Directions for this task:
Give every entry below again, exactly as written, and skip the images.

· · ·

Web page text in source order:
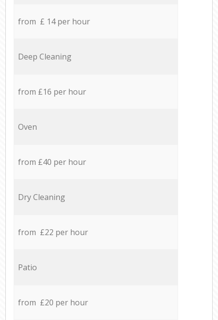
from £ 14 per hour
Deep Cleaning
from £16 per hour
Oven
from £40 per hour
Dry Cleaning
from £22 per hour
Patio
from £20 per hour
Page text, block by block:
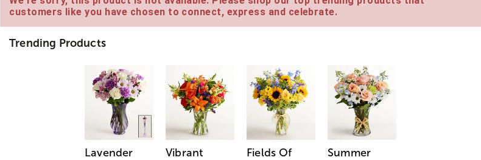
customers like you have chosen to connect, express and celebrate.
Trending Products
Lavender
Vibrant
Fields Of
Summer

· · ·

Task result:
Web page text in source order:
from £ 14 per hour
Deep Cleaning
from £16 per hour
Oven
from £40 per hour
Dry Cleaning
from £22 per hour
Patio
from £20 per hour
Page text, block by block:
customers like you have chosen to connect, express and celebrate.
Trending Products
Lavender
Vibrant
Fields Of
Summer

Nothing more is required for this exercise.